O resultado de 2025 foi pouco maior do que a mediana da última pesquisa Projeções Broadcast, que indicava receitas de R$ 2,885 trilhões. As estimativas do mercado financeiro iam de R$ 2,876 bilhões a R$ 2,913 bilhões.

No relatório de divulgação, o Fisco destaca o crescimento real de 20,54% nas receitas com o IOF, que somaram R$ 86,477 bilhões.

“A arrecadação o período pode estar justificada, principalmente, pelas operações relativas à saída de moeda estrangeira, a crédito destinado a pessoas jurídicas e referentes a títulos ou valores mobiliários, sobretudo em decorrência de alterações legislativas”, diz o relatório, mencionando a alta das alíquotas do imposto.

A receita previdenciária cresceu 3,27% acima da inflação, para R$ 737,571 bilhões, puxada pela massa salarial e pelo desempenho do mercado de trabalho, além da reoneração escalonada da contribuição patronal dos municípios e da folha de pagamentos.

O IRRF de rendimentos do trabalho cresceu 5,75%, para R$ 235,396 bilhões, devido a ganhos nos rendimentos do trabalho assalariado (+5,86%) e das aposentadorias (+8,50%).
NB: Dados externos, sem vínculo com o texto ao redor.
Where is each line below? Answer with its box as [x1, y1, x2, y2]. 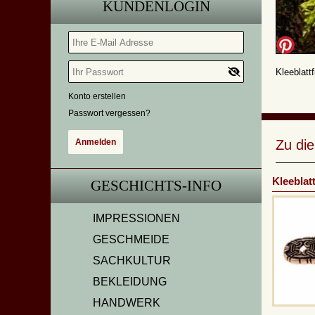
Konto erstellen [68, 91, 126, 101]
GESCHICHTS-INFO [91, 177, 221, 194]
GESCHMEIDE [93, 233, 169, 245]
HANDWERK [93, 297, 160, 309]
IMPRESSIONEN [93, 212, 180, 224]
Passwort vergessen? [68, 108, 150, 118]
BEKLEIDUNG [93, 276, 167, 288]
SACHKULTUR [93, 255, 171, 266]
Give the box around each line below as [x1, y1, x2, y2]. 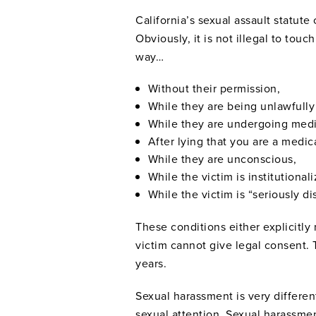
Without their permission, [147, 80, 281, 96]
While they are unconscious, [147, 150, 297, 166]
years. [135, 255, 166, 271]

O IRRF de rendimentos de capital aumentou 6,42%, para R$ 162,594 bilhões, principalmente por causa da alta de 23,67% com aplicações de renda fixa.
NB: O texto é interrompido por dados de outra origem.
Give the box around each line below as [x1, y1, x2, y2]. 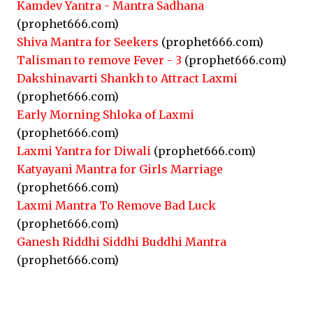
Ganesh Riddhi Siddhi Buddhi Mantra [17, 235, 226, 249]
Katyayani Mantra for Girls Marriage [17, 162, 223, 176]
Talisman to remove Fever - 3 [17, 53, 182, 67]
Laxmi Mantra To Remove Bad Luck [17, 198, 216, 212]
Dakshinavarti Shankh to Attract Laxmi [17, 71, 238, 85]
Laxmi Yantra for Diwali [17, 144, 151, 158]
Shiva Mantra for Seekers [17, 35, 159, 49]
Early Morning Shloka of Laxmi [17, 108, 194, 122]
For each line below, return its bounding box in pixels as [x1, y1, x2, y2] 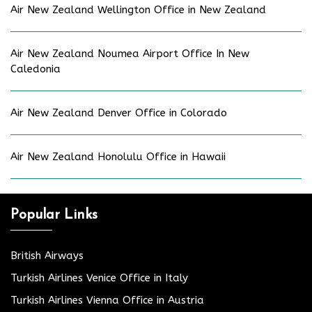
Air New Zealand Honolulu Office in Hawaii [10, 150, 226, 163]
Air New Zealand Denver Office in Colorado [10, 106, 227, 119]
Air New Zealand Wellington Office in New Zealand [10, 3, 266, 16]
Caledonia [10, 62, 61, 75]
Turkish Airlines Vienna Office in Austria [10, 293, 204, 306]
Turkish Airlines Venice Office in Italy [10, 271, 188, 284]
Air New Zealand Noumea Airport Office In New [10, 47, 249, 60]
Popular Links [10, 208, 97, 222]

O IRRF de rendimentos no exterior cresceu 12,91%, para R$ 86,202 bilhões. O IRRF de outros rendimentos atingiu R$ 23,846 bilhões, uma alta de 8,17%. A arrecadação de Cofins aumentou 3,13%, para R$ 458,053 bilhões. A do PIS/Pasep aumentou 2,65%, para R$ 123,893 bilhões.

Dezembro

Segundo a Receita, a arrecadação de impostos e contribuições federais somou R$ 292,724 bilhões em dezembro. O montante ficou acima da mediana da pesquisa Projeções Broadcast, de R$ 290,10 bilhões. As estimativas do mercado iam de R$ 282,40 bilhões a R$ 320,0 bilhões. Em novembro, a arrecadação foi de R$ 226,753 bilhões.

O resultado de dezembro representa uma alta de 7,46% na comparação com o mesmo mês de 2024, descontada a inflação do período. Segundo a Receita, é o maior resultado para meses de dezembro desde 2000, já levando em conta a inflação.

O órgão destaca, entre os principais fatores positivos, o crescimento real de 26,72% na arrecadação com o IOF na comparação com dezembro de 2024. O montante atingiu R$ 8,669 bilhões em dezembro do ano passado. Segundo a Receita, o resultado reflete a alta das alíquotas do imposto, que foi determinada pelo governo em meados deste ano.

“A arrecadação do período pode ser justificada, principalmente, pelas operações relativas à saída de moeda estrangeira, pelas operações de crédito destinadas a pessoas jurídicas e referentes a títulos e valores mobiliários decorrentes de alterações na legislação”, diz o órgão.

A receita previdenciária teve alta real interanual de 4,45%, para R$ 93,501 bilhões, atribuída pela Receita ao crescimento de 5,36% da massa salarial. O montante de compensações tributárias com débitos de receita previdenciária aumentou 13,74%. A reoneração escalonada da contribuição patronal dos municípios e da folha de pagamentos também contribuiu, segundo o órgão.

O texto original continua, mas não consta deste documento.